Non-linear machine code

topics

A lexicon
A syntax
A semantic
local variables
programming styles
iteration vs recursion
internal forms
how to create data structures
integer -> offset
access function: array, fetch, store
how eval work
encoding of machine code

We will illustrate the concept using an example from an internal form of an executable code (i.e. machine code) of a high level language A. The language A has its external form closely resembly its internal form (which we will call A-code).

We will call a textual language (a program) a surface language. This surface language will be transformed into an "internal form" by a process called "parsing (or compiling).
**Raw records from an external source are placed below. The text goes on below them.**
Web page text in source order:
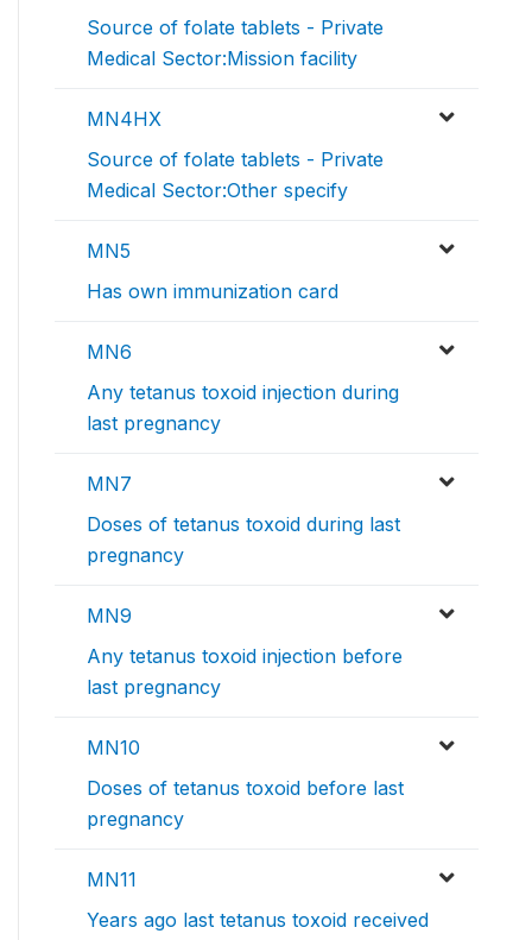
Source of folate tablets - Private
Medical Sector:Mission facility
MN4HX
Source of folate tablets - Private
Medical Sector:Other specify
MN5
Has own immunization card
MN6
Any tetanus toxoid injection during
last pregnancy
MN7
Doses of tetanus toxoid during last
pregnancy
MN9
Any tetanus toxoid injection before
last pregnancy
MN10
Doses of tetanus toxoid before last
pregnancy
MN11
Years ago last tetanus toxoid received
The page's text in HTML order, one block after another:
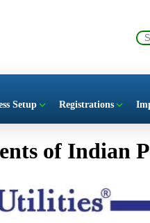
Setup Registrations
of Indian
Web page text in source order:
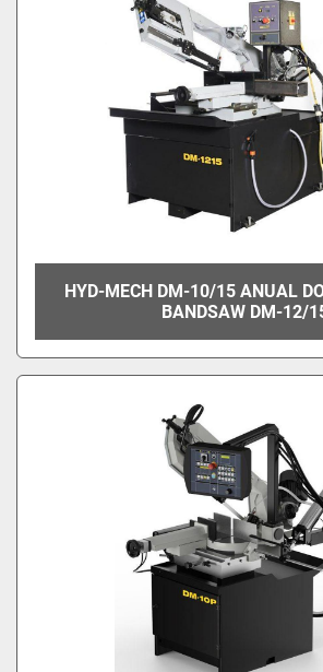
HYD-MECH DM-10/15 ANUAL
BANDSAW DM-12/
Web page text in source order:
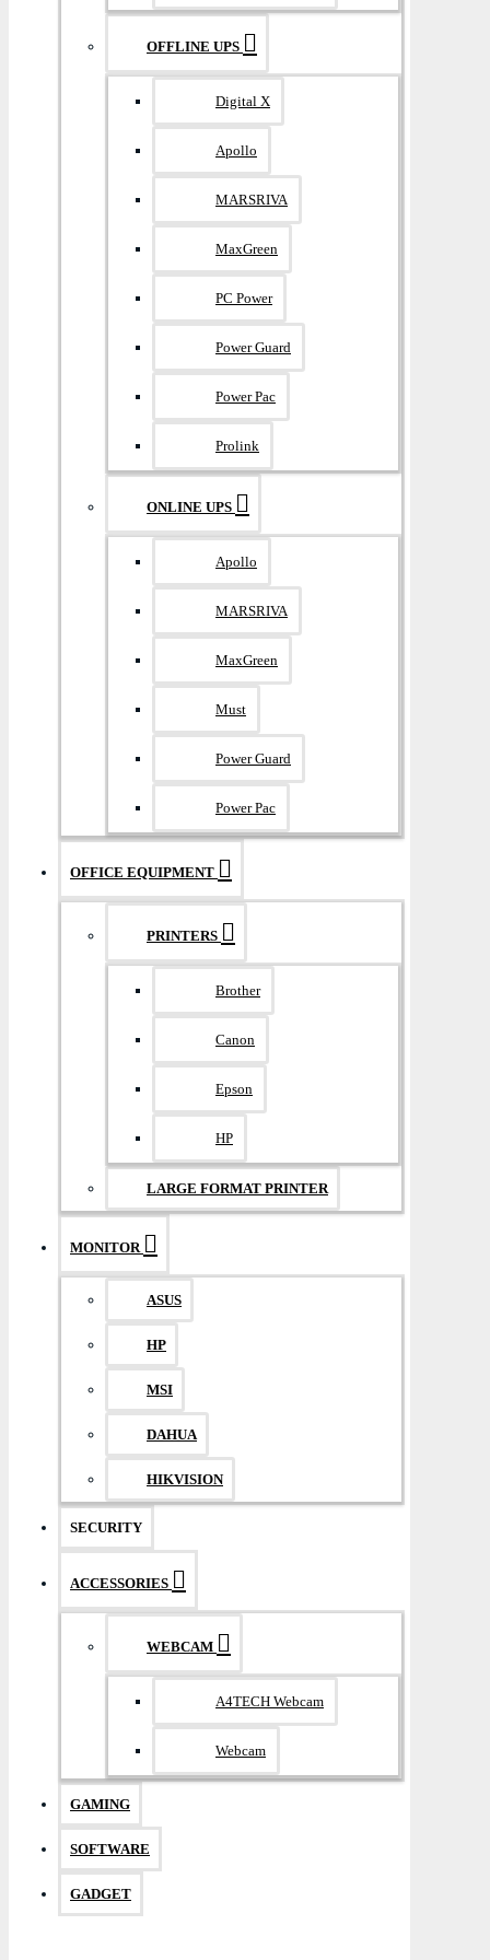
OFFLINE UPS
Digital X
Apollo
MARSRIVA
MaxGreen
PC Power
Power Guard
Power Pac
Prolink
ONLINE UPS
Apollo
MARSRIVA
MaxGreen
Must
Power Guard
Power Pac
OFFICE EQUIPMENT
PRINTERS
Brother
Canon
Epson
HP
LARGE FORMAT PRINTER
MONITOR
ASUS
HP
MSI
DAHUA
HIKVISION
SECURITY
ACCESSORIES
WEBCAM
A4TECH Webcam
Webcam
GAMING
SOFTWARE
GADGET

This internal form will be executed by a machine by the process we called "evaluation". For example, a computer translates a source code inot a machine code which can be executed on a computer.

surface language (program)
     |
     v
   ------
   parsing
   ------
     |
     v
internal forms (machine code)
     |
     v
   ----------
   evaluating    (by virtual machine)
   ----------
     |
     v
    result

Now, I will describe a language. This language is defined by S. Kamin in the chapter 1 of his textbook.
(* Prof. Samuel Kamin of the department of computer science, University of Illinois at Urbana Champagne, Programming Languages: An interpreter-based approach, Addison-Wesley, 1990.)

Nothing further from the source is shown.